27. A library of a parameter indicative of the degree of swelling and/or atrophy determined according to the method of claim 1.

28. A storage device comprising computer-readable program instructions for executing the method according to claim 1.

29. A system for determining a parameter indicative of the degree of swelling, and/or atrophy determined according to the method of claim 1 comprising the storage device according to claim 28; at least one processing device and a capturing device.

30. A server comprising the storage device of claim 29, at least one processing device, and a network connection for receiving data indicative of an image of a body part.

31. The method of claim 5, wherein the score is indicative of the state of arthritis and wherein the parameter is at least indicative of the degree of swelling, preferably wherein the parameter is indicative of the degree of swelling.

32. The method of claim 5, wherein the score is indicative of the state of scleroderma.

33. The method of claim 5, wherein the score is indicative of the state of Raynaud's phenomenon.

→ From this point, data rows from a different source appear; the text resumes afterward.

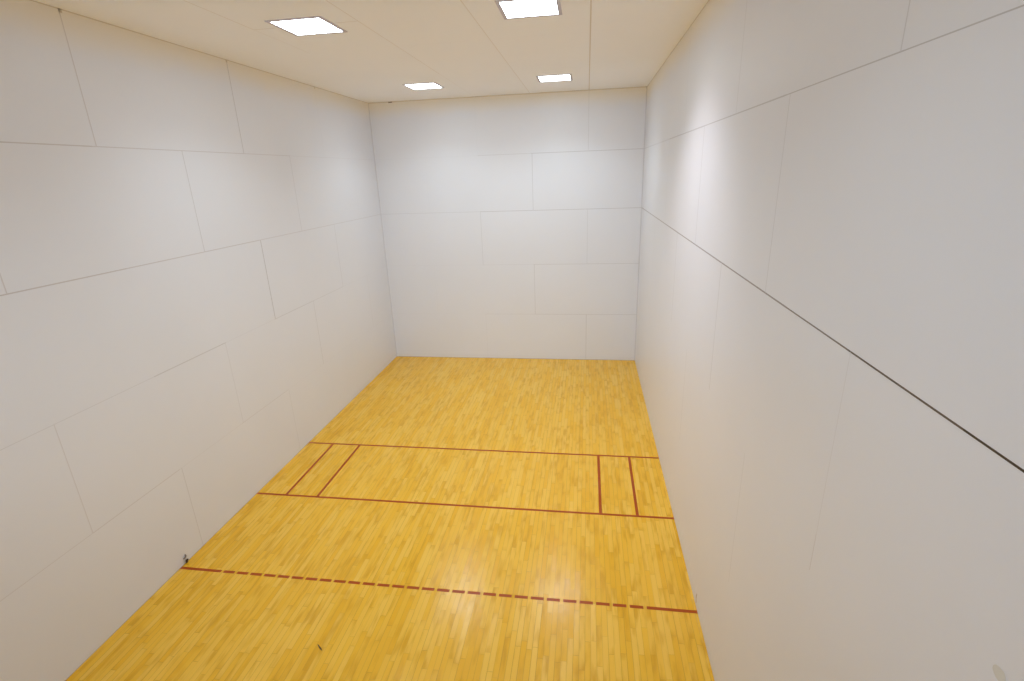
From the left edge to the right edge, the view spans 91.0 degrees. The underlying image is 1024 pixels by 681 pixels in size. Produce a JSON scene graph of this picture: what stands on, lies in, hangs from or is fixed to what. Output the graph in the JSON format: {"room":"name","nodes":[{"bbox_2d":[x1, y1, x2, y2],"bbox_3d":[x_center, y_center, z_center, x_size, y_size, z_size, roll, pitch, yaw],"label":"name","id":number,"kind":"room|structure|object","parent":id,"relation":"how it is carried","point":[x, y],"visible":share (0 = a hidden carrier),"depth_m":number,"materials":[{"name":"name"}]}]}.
{"room":"sports hall","nodes":[
{"label":"sports hall","id":0,"kind":"room"},
{"bbox_2d":[0,0,396,680],"bbox_3d":[-4.207,-0.183,5.550,0.151,6.367,14.637,1,19,8],"label":"wall","id":1,"kind":"structure","parent":0,"point":[194,285],"depth_m":5.68,"materials":[{"name":"white paint"}]},
{"bbox_2d":[34,0,707,102],"bbox_3d":[-1.236,-3.070,4.048,6.096,0.151,14.487,1,19,8],"label":"ceiling","id":2,"kind":"structure","parent":0,"point":[468,48],"depth_m":6.22,"materials":[{"name":"beige paint"}]},
{"bbox_2d":[264,16,346,35],"bbox_3d":[-2.240,-3.442,5.524,0.631,0.008,0.631,1,19,8],"label":"recessed light","id":3,"kind":"object","parent":2,"relation":"in","point":[315,25],"visible":1,"depth_m":5.50,"materials":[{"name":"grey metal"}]},
{"bbox_2d":[402,82,443,89],"bbox_3d":[-1.654,-4.767,9.440,0.631,0.008,0.631,1,19,8],"label":"recessed light","id":4,"kind":"object","parent":2,"relation":"in","point":[433,85],"visible":1,"depth_m":9.41,"materials":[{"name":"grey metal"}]},
{"bbox_2d":[495,0,561,19],"bbox_3d":[0.185,-3.413,5.171,0.631,0.008,0.631,1,19,8],"label":"recessed light","id":5,"kind":"object","parent":2,"relation":"in","point":[509,9],"visible":1,"depth_m":5.17,"materials":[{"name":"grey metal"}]},
{"bbox_2d":[536,74,572,81],"bbox_3d":[0.775,-4.748,9.116,0.631,0.008,0.631,1,19,8],"label":"recessed light","id":6,"kind":"object","parent":2,"relation":"in","point":[562,77],"visible":1,"depth_m":9.09,"materials":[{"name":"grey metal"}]},
{"bbox_2d":[66,356,713,680],"bbox_3d":[-0.838,2.412,7.230,6.096,0.151,11.887,1,19,8],"label":"floor","id":7,"kind":"structure","parent":0,"point":[458,519],"depth_m":6.22,"materials":[{"name":"yellow wood"}]},
{"bbox_2d":[368,86,646,359],"bbox_3d":[-0.102,-2.446,11.893,6.102,6.367,0.151,1,19,8],"label":"wall","id":8,"kind":"structure","parent":0,"point":[511,224],"depth_m":11.70,"materials":[{"name":"white paint"}]},
{"bbox_2d":[635,0,1023,680],"bbox_3d":[1.972,-0.110,4.651,0.151,6.367,14.637,1,19,8],"label":"wall","id":9,"kind":"structure","parent":0,"point":[829,346],"depth_m":2.38,"materials":[{"name":"white paint"}]}
]}

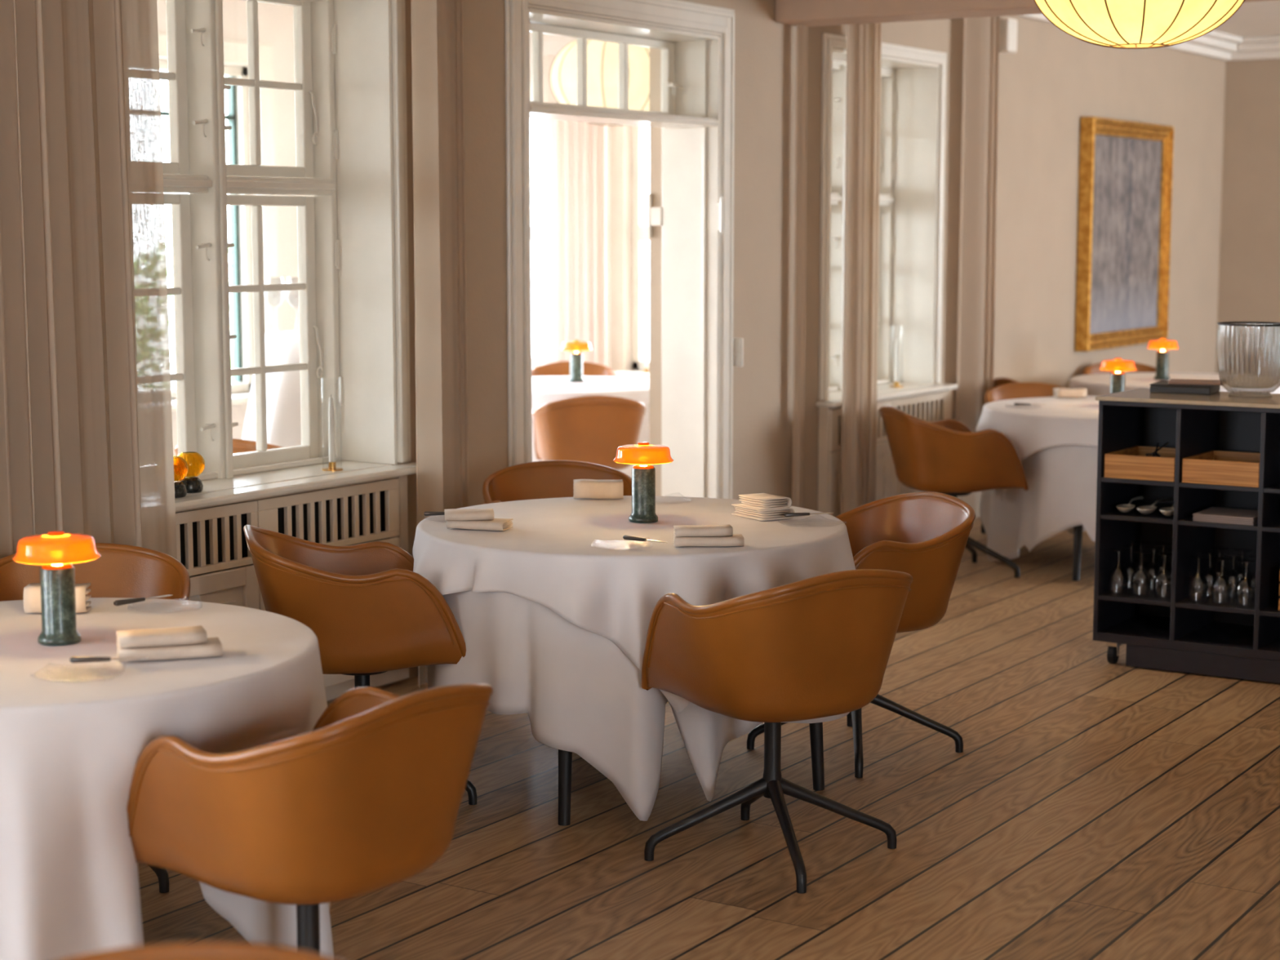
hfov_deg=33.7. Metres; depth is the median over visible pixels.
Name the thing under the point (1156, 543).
wine glass
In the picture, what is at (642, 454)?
table lamp
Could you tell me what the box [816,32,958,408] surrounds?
window
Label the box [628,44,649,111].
pendant lantern
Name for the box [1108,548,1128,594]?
wine glass
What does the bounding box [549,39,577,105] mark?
pendant lantern
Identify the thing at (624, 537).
butter knife
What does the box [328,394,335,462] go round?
candle
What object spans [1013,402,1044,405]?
butter knife
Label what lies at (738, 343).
light switch
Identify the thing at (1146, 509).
bowl
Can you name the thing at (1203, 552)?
wine glass
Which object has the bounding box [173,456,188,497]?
vase
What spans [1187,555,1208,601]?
wine glass
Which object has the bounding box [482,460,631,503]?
swivel armchair
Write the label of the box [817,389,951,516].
radiator cover
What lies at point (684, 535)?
napkin
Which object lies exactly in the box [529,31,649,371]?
wall
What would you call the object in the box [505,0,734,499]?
door
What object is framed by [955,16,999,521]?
curtain
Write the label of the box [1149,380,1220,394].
box
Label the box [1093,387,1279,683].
shelving unit
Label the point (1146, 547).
wine glass
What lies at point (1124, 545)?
wine glass
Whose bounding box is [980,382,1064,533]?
swivel armchair
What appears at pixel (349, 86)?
window
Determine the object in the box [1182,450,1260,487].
wooden tray
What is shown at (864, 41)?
curtain
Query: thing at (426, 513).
butter knife
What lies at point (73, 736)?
tablecloth
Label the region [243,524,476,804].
swivel armchair
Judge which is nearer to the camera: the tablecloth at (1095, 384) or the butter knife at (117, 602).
the butter knife at (117, 602)
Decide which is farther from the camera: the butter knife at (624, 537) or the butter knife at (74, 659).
the butter knife at (624, 537)
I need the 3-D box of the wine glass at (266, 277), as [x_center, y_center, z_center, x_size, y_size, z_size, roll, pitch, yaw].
[-1.682,-0.806,9.733,0.094,0.255,0.094,4,8,32]
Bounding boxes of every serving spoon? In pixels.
[1115,495,1143,512]
[1136,497,1173,514]
[1159,503,1173,515]
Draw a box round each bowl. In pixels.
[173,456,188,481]
[177,451,204,476]
[1115,503,1135,512]
[1136,505,1157,514]
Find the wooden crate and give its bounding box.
[1278,574,1279,610]
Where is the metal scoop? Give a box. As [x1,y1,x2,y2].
[1145,442,1168,456]
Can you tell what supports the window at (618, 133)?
in the wall at (553, 45)
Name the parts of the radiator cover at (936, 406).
panel, panel
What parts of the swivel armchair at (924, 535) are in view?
leg, leg, leg, leg
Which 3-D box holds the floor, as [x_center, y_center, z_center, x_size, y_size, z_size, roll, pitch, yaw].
[2.751,0.979,5.757,8.580,0.120,18.000,4,8,32]
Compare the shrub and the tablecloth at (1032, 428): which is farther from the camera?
the shrub
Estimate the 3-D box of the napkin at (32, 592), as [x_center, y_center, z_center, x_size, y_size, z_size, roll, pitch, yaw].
[-1.294,0.263,4.690,0.135,0.061,0.060,0,7,-3]
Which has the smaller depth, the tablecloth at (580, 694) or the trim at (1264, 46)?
the tablecloth at (580, 694)
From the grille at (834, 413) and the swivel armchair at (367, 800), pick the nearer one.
the swivel armchair at (367, 800)
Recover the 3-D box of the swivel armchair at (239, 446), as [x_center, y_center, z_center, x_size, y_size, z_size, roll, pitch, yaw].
[-1.544,0.190,8.565,0.648,0.774,0.648,2,7,12]
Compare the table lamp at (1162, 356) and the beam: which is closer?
the beam
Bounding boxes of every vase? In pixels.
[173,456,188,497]
[177,451,204,493]
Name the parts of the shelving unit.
panel, panel, shelf, shelf, shelf, panel, panel
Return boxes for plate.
[1192,506,1257,519]
[1192,516,1257,523]
[1193,515,1257,521]
[1193,519,1257,524]
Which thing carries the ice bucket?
on the countertop
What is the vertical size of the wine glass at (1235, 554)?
0.165 m
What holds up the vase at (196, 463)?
on the window at (349, 86)
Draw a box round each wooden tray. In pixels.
[1104,445,1175,481]
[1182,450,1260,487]
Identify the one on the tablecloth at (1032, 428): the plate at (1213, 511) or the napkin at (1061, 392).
the napkin at (1061, 392)
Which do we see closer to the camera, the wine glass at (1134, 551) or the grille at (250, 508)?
the grille at (250, 508)
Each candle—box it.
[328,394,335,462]
[644,333,648,368]
[894,338,898,381]
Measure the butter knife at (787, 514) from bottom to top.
0.013 m
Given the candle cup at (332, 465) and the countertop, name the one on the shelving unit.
the countertop
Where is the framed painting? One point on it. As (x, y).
(1125, 185)
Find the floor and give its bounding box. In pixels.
[137,516,1279,959]
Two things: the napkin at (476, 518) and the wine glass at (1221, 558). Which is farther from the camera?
the wine glass at (1221, 558)
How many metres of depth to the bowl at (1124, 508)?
7.69 m
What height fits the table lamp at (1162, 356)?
0.230 m
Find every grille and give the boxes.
[175,500,257,576]
[254,478,399,546]
[829,400,892,452]
[891,391,949,422]
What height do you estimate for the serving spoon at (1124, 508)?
0.041 m
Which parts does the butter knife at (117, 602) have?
handle, blade
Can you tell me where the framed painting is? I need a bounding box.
[1074,116,1173,351]
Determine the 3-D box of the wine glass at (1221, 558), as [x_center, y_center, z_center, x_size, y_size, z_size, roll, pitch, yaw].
[2.077,0.361,7.538,0.072,0.165,0.072,4,8,32]
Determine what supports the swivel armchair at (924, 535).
on the floor
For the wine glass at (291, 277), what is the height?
0.255 m
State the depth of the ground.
42.66 m
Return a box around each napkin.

34. A method for determining a score indicative of the likelihood of a subject of having arthritis, scleroderma or Raynaud's phenomenon from an image of a body part, wherein the method comprises the steps of:

(i) determining from an image of a body part of a subject a parameter indicative of the degree of swelling and/or atrophy according to claim 1,

(ii) comparing the parameter determined in (i) to a distinguishing reference pattern, wherein the distinguishing reference pattern is obtained from at least three reference subjects, wherein at least one reference subject has arthritis, at least one reference subject has scleroderma and at least one reference subject has Raynaud's phenomenon; and

(iii) identifying a score indicative of the likelihood of the subject of having arthritis, scleroderma or Raynaud's phenomenon based on the comparison in step (ii).